Return only the lines from the top of the material through the line marked by "Vergleich mit allen", unaltered.

==== Supplied records ====

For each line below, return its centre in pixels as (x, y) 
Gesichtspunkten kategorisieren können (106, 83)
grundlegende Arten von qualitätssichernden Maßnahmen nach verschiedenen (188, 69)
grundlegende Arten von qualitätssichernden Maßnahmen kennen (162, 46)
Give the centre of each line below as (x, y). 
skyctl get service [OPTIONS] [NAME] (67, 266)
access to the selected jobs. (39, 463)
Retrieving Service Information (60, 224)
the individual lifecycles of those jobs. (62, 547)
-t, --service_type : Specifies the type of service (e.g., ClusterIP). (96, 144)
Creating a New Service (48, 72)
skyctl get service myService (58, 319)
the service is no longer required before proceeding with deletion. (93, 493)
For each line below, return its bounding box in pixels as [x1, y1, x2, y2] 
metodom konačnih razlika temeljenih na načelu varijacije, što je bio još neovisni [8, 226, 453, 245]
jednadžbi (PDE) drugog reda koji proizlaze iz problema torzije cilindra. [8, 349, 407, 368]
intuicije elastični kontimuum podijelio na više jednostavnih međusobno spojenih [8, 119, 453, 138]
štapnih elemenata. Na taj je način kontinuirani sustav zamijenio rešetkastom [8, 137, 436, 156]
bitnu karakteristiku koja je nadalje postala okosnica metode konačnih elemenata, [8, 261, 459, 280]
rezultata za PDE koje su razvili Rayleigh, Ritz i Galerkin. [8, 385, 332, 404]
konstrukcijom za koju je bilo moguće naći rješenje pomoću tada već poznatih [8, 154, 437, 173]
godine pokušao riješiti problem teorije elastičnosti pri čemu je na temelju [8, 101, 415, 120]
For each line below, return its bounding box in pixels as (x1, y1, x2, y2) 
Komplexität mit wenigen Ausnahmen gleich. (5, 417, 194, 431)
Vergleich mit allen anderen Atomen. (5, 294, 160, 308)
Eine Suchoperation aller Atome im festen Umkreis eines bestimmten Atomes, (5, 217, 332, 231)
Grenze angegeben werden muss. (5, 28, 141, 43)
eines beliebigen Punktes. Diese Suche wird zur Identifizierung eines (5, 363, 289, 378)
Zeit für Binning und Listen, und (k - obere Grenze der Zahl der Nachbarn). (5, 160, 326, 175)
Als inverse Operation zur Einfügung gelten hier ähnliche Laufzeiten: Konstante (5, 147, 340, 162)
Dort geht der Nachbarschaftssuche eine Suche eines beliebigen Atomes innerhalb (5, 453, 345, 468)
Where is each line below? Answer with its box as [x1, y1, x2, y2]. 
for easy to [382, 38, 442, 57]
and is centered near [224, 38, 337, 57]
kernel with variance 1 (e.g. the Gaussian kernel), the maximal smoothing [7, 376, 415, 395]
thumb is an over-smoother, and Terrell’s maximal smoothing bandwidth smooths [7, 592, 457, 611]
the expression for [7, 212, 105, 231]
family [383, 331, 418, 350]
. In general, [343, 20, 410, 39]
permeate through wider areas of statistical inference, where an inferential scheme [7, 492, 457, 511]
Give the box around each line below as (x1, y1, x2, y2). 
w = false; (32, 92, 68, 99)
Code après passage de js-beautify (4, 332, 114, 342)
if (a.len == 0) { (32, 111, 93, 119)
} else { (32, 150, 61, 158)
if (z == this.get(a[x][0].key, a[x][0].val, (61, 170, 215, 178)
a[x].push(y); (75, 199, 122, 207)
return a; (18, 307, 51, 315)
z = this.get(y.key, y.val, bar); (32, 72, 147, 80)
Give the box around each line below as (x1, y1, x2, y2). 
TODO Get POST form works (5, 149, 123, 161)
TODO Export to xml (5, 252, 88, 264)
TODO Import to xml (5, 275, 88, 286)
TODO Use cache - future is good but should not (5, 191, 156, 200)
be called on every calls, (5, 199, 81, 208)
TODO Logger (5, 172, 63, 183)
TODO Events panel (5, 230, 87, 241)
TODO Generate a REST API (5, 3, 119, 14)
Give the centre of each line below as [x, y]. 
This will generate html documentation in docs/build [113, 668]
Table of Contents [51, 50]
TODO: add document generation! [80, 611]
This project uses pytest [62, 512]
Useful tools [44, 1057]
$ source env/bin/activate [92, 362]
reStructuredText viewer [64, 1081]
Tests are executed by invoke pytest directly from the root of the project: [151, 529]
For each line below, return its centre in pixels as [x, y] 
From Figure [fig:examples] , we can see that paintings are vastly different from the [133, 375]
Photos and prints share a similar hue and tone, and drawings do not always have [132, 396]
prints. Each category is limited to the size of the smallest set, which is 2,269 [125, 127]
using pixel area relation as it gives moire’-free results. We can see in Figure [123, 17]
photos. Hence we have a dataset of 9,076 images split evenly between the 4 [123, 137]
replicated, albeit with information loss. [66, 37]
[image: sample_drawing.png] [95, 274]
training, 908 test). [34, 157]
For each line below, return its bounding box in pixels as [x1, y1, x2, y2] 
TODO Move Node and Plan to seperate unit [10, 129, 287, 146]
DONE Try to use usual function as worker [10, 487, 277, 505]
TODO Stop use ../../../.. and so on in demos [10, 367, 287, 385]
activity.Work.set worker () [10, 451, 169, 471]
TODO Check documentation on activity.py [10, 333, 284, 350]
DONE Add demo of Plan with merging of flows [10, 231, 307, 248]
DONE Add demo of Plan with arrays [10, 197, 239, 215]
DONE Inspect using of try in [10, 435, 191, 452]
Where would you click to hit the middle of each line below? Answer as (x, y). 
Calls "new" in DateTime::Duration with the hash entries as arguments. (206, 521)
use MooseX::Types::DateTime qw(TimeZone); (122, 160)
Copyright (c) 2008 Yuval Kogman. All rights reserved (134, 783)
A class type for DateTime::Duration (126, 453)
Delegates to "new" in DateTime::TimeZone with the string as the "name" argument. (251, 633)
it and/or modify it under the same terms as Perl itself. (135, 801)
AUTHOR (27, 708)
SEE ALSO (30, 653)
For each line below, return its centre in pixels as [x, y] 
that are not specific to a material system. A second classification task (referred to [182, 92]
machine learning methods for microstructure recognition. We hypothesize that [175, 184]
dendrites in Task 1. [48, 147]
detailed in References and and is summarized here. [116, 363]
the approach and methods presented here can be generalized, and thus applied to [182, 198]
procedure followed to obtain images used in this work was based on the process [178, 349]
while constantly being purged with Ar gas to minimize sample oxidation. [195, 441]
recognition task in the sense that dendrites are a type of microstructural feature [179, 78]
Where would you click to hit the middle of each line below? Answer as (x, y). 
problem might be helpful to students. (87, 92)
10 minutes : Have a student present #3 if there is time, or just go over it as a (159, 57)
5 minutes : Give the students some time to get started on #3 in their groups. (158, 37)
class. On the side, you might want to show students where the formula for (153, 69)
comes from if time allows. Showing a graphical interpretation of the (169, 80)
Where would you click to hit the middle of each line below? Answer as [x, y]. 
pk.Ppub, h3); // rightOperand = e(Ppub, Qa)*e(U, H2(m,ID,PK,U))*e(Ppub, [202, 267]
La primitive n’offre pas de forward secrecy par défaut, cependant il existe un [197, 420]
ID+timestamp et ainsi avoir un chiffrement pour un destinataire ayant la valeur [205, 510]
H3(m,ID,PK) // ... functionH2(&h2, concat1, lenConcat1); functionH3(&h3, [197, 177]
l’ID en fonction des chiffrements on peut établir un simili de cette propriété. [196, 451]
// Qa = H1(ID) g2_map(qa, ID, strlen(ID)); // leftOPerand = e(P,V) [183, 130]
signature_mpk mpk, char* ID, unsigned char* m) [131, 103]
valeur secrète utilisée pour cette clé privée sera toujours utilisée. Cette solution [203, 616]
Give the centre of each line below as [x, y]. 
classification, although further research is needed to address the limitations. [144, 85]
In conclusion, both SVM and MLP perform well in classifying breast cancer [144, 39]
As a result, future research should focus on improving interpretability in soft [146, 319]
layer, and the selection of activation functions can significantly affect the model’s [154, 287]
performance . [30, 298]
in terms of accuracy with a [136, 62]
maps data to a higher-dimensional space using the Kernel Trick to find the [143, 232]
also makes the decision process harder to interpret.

====

> [Solution to this exercise]
For each line below, return its centre in pixels as (x, y) 
Gesichtspunkten kategorisieren können (106, 83)
grundlegende Arten von qualitätssichernden Maßnahmen nach verschiedenen (188, 69)
grundlegende Arten von qualitätssichernden Maßnahmen kennen (162, 46)
Give the centre of each line below as (x, y). 
skyctl get service [OPTIONS] [NAME] (67, 266)
access to the selected jobs. (39, 463)
Retrieving Service Information (60, 224)
the individual lifecycles of those jobs. (62, 547)
-t, --service_type : Specifies the type of service (e.g., ClusterIP). (96, 144)
Creating a New Service (48, 72)
skyctl get service myService (58, 319)
the service is no longer required before proceeding with deletion. (93, 493)
For each line below, return its bounding box in pixels as [x1, y1, x2, y2] 
metodom konačnih razlika temeljenih na načelu varijacije, što je bio još neovisni [8, 226, 453, 245]
jednadžbi (PDE) drugog reda koji proizlaze iz problema torzije cilindra. [8, 349, 407, 368]
intuicije elastični kontimuum podijelio na više jednostavnih međusobno spojenih [8, 119, 453, 138]
štapnih elemenata. Na taj je način kontinuirani sustav zamijenio rešetkastom [8, 137, 436, 156]
bitnu karakteristiku koja je nadalje postala okosnica metode konačnih elemenata, [8, 261, 459, 280]
rezultata za PDE koje su razvili Rayleigh, Ritz i Galerkin. [8, 385, 332, 404]
konstrukcijom za koju je bilo moguće naći rješenje pomoću tada već poznatih [8, 154, 437, 173]
godine pokušao riješiti problem teorije elastičnosti pri čemu je na temelju [8, 101, 415, 120]
For each line below, return its bounding box in pixels as (x1, y1, x2, y2) 
Komplexität mit wenigen Ausnahmen gleich. (5, 417, 194, 431)
Vergleich mit allen anderen Atomen. (5, 294, 160, 308)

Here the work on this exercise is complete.